Designing agents that autonomously acquire skills to complete tasks in their environments has been an ongoing research topic for decades. The complete realization of the vision remains elusive, yet research pursued in the quest toward this goal has yielded tremendous scientific and technological advances. The thesis addresses three research areas that are key to progress on this vision.
The first area is deep Reinforcement Learning (RL), where we develop new algorithms for both online and offline RL. More specifically, we propose an experimental setting where we demonstrate that pre-training policies from offline datasets can lead to significant improvement in online learning sample efficiency on unseen tasks (up to $80\%$ on standard benchmarks). The second contribution in this area is a novel offline RL algorithm based on Generator Adversarial Network. In contrast to recent algorithms that enforce distribution constraints, we use a dual generator formulation to enforce support constraints, leading to improved performance.
The method outperforms recent state-of-the-art algorithms on tasks that require stitching sub-optimal trajectories to learn performant behavior.
The second is human-machine interfaces for human supervision, e.g. to collect demonstrations for robotic manipulation. Using a single RGB-D camera as the sensing device to capture human motion in real-time, we demonstrate that our teleoperation system allows the human operator to successfully control a 6 degree-of-freedom manipulator to complete complex tasks, such as peg-in-hole and folding cloth.
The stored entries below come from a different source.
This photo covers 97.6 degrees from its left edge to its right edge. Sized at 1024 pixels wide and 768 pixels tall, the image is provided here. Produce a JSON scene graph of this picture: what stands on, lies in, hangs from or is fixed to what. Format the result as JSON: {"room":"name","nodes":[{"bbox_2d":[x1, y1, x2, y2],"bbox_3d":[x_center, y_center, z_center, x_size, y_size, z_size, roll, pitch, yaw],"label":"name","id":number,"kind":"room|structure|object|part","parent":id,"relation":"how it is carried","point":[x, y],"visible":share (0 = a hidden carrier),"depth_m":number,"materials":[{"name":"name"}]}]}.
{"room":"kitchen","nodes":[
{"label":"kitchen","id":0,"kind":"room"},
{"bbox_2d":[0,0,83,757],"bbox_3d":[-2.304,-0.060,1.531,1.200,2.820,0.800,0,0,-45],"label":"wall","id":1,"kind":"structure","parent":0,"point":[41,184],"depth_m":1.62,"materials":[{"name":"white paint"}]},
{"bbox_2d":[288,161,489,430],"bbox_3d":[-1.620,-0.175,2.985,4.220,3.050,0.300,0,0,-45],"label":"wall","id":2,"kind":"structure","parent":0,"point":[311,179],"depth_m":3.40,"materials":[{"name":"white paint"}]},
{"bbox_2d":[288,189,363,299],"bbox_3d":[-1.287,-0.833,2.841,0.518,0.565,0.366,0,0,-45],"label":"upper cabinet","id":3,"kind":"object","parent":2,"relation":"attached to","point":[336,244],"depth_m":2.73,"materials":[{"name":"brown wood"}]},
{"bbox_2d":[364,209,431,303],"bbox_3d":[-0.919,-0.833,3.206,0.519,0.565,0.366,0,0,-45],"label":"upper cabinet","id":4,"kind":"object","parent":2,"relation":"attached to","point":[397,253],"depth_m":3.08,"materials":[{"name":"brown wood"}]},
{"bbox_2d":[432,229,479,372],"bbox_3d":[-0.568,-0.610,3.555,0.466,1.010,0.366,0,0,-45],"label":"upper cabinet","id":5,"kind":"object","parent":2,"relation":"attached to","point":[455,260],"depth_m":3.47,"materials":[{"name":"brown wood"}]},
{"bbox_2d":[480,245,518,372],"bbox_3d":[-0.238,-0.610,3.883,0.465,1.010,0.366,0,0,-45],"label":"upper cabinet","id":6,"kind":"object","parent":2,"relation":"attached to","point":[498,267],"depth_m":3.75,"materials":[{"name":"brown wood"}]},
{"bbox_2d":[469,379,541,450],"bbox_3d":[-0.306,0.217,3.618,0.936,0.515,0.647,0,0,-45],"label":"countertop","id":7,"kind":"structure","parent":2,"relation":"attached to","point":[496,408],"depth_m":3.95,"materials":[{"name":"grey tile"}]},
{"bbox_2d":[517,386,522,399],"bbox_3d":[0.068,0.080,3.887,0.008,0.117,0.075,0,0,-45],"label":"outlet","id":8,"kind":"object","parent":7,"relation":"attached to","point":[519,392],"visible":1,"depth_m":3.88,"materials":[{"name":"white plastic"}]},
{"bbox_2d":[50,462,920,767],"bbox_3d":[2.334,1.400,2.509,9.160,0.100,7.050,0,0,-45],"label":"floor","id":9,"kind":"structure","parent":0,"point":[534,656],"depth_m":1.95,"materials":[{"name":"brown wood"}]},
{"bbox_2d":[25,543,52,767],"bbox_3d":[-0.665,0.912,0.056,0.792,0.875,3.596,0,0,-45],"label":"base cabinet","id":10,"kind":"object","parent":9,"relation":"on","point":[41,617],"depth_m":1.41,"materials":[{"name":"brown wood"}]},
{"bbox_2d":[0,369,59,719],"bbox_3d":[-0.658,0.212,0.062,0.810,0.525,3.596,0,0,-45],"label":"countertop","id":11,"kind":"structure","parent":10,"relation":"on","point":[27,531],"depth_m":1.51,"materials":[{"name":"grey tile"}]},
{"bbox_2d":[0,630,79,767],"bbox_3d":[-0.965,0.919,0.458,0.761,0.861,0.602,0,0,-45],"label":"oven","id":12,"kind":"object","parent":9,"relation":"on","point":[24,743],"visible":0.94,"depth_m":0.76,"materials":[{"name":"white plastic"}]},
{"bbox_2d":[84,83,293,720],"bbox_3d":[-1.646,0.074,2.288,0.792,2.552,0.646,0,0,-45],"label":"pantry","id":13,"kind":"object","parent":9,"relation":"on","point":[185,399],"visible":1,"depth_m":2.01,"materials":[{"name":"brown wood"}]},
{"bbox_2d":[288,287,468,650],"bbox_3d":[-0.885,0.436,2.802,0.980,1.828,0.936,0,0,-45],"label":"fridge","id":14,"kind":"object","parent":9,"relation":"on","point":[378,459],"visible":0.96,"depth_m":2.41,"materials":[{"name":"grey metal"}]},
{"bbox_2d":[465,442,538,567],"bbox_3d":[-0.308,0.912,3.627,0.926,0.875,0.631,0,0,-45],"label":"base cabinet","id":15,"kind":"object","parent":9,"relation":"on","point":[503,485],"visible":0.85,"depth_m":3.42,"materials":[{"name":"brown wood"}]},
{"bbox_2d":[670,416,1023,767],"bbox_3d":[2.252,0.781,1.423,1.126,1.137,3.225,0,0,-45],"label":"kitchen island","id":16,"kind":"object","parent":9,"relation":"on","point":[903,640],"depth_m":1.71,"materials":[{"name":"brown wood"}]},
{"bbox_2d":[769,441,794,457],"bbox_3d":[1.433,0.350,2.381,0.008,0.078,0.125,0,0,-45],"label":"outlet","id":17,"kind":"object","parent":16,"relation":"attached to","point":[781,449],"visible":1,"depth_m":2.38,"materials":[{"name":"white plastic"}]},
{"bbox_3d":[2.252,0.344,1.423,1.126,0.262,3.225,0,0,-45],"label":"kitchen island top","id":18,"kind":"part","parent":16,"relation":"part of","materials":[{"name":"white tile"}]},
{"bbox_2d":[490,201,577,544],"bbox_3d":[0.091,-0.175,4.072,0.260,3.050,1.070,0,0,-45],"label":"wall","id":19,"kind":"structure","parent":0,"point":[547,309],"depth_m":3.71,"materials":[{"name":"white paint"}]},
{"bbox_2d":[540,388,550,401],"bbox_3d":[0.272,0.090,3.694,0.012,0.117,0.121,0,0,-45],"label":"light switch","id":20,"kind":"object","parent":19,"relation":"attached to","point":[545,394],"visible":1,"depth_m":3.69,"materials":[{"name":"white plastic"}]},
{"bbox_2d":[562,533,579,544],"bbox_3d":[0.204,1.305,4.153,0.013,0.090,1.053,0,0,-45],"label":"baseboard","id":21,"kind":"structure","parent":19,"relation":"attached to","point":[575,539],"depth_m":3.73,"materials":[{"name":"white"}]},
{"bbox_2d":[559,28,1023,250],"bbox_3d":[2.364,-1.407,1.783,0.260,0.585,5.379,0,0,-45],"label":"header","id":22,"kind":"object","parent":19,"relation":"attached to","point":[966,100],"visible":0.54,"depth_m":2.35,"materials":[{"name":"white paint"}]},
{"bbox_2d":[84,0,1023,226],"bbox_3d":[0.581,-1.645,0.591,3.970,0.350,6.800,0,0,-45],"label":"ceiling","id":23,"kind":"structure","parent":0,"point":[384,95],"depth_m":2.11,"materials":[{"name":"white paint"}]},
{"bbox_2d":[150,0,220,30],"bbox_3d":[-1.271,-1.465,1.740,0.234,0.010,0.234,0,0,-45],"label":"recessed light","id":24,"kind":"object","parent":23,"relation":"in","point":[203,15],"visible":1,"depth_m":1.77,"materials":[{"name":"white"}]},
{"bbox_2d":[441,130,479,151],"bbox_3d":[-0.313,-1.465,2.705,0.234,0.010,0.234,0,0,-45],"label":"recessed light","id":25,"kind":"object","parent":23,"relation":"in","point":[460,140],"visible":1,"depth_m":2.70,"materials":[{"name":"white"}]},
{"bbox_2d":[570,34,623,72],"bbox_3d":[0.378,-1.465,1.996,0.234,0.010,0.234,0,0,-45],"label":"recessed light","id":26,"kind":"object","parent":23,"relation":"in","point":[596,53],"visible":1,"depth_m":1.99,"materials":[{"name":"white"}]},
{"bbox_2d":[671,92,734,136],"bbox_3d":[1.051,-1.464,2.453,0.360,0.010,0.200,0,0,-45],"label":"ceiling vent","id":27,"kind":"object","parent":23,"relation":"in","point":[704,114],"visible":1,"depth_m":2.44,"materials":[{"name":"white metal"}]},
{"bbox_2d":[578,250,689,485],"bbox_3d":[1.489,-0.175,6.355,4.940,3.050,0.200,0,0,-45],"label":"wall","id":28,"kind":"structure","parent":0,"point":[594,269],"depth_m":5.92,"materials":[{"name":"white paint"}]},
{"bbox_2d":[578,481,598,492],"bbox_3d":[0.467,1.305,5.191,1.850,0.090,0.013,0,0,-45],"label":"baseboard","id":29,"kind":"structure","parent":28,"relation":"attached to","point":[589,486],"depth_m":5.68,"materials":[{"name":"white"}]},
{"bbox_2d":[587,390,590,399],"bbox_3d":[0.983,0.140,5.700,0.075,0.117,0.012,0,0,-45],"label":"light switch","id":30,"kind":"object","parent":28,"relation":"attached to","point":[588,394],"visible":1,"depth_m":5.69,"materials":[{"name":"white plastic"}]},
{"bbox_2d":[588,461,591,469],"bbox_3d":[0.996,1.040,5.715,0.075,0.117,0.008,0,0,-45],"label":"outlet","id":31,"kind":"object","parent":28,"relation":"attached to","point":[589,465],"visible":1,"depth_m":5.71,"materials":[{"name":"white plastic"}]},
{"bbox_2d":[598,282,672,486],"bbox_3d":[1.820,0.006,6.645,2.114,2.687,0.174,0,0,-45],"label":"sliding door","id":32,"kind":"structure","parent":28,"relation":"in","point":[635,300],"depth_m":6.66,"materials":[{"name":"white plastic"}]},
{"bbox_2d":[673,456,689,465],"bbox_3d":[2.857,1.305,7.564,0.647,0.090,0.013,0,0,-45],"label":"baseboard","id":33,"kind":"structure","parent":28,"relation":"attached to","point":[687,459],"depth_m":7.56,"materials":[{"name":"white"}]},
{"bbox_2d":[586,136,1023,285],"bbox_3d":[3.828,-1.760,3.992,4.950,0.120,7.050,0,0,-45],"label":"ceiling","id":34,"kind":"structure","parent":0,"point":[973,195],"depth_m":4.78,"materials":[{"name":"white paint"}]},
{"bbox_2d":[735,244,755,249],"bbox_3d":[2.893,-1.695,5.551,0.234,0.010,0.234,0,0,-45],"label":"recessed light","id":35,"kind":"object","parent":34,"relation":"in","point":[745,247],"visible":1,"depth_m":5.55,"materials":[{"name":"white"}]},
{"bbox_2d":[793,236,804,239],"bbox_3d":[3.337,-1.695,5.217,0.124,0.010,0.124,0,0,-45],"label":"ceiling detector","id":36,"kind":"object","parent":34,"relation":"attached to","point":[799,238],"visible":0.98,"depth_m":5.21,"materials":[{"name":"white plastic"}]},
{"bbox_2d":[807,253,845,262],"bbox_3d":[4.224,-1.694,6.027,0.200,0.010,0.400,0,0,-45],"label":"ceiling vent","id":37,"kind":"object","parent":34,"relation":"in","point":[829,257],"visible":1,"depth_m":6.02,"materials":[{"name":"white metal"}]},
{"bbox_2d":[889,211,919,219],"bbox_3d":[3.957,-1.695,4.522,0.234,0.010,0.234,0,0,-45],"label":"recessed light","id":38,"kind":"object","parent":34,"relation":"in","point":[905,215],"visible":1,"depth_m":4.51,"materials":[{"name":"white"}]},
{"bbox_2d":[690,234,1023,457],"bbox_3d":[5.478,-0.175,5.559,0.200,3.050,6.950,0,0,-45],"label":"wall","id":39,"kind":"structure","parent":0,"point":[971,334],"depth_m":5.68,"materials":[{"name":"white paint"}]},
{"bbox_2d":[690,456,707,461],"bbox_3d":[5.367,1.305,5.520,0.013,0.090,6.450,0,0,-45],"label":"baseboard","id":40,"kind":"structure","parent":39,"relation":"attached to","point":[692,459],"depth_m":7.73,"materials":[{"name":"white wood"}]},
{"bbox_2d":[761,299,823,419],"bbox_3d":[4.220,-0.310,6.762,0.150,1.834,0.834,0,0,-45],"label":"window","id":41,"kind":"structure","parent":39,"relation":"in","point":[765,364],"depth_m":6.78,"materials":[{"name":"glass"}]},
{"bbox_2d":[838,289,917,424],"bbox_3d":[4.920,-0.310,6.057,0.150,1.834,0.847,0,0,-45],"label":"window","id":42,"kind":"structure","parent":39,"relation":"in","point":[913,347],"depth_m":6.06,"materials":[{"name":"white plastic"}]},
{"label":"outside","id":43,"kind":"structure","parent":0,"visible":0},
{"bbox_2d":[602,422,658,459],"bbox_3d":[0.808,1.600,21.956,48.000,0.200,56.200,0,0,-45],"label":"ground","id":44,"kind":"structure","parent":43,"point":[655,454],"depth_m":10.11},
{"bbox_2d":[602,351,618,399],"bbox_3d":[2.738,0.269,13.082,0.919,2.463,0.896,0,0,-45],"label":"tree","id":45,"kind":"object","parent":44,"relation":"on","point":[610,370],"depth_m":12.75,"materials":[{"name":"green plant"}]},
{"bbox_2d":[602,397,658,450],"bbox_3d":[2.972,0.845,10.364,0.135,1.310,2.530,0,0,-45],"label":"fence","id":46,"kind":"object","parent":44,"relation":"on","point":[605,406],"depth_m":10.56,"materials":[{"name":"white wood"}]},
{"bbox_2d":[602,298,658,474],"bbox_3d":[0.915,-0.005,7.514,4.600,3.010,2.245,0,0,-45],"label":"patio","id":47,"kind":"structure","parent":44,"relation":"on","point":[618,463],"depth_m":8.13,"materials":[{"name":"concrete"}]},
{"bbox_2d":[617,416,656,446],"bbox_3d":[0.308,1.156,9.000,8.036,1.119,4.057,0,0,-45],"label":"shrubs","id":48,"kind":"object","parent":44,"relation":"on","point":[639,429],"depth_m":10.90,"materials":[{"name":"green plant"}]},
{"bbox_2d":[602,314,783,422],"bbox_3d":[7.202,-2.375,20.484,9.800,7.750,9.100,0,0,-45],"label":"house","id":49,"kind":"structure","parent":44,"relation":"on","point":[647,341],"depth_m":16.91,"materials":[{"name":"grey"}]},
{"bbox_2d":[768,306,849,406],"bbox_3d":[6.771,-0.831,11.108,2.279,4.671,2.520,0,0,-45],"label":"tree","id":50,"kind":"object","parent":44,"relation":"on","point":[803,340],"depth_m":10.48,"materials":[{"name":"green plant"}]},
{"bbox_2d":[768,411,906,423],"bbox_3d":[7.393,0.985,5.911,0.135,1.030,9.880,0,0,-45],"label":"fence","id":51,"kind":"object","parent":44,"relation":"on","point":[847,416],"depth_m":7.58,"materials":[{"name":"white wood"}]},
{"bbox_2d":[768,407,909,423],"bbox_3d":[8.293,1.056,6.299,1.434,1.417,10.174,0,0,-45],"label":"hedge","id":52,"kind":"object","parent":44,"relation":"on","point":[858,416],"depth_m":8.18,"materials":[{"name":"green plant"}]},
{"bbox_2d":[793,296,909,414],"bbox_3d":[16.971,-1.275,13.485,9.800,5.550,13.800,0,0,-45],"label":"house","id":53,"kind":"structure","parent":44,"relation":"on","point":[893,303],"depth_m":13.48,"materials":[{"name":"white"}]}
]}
The third is the automatic construction of simulated environments for training deep neural networks. We show the benefit of our framework in the task of grasping objects in clutter using 6 degree-of-freedom grasp. Using only 30 reconstructed scenes and thousands of grasp labels, a state-of-the-art grasping network architecture when trained using our reconstructions outperforms by 11% the publicly released pre-trained model that was trained with 17.7 million grasp labels.